- **WHAT NEEDS TO BE DONE**
Starting at the line that contains "Al Centro [104, 254]", return each line exactly as written until the listing below ends, and return no other line.

- **MATERIAL FOR THE TASK**
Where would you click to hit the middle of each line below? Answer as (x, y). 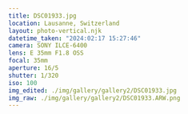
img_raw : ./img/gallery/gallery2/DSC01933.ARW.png (94, 98)
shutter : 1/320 (34, 75)
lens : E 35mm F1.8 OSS (46, 53)
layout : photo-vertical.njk (55, 31)
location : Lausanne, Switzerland (64, 23)
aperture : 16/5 (34, 68)
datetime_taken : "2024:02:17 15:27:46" (75, 38)
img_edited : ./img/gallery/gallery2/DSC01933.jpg (93, 90)
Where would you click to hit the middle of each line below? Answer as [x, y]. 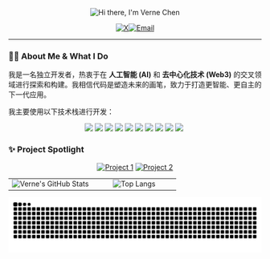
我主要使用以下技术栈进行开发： [61, 111]
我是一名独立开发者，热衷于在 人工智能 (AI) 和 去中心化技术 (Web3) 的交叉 [131, 75]
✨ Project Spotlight [46, 150]
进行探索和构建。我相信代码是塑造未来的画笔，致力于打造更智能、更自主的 [138, 85]
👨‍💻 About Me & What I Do [58, 56]
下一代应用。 [29, 95]
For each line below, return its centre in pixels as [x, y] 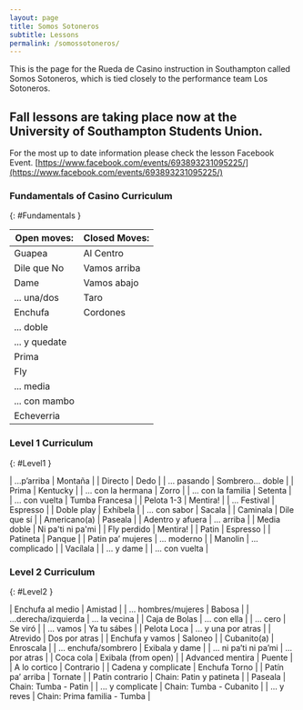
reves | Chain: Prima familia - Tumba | [80, 695]
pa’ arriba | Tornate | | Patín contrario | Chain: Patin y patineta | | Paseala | [148, 676]
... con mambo [45, 401]
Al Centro [104, 254]
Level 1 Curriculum [51, 444]
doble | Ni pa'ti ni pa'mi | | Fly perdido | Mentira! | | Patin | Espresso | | [140, 529]
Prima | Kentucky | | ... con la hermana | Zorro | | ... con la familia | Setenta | [151, 490]
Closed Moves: [116, 238]

- **RESULT OF THIS TASK**
Al Centro [104, 254]
Level 1 Curriculum [51, 444]
doble | Ni pa'ti ni pa'mi | | Fly perdido | Mentira! | | Patin | Espresso | | [140, 529]
Prima | Kentucky | | ... con la hermana | Zorro | | ... con la familia | Setenta | [151, 490]
Closed Moves: [116, 238]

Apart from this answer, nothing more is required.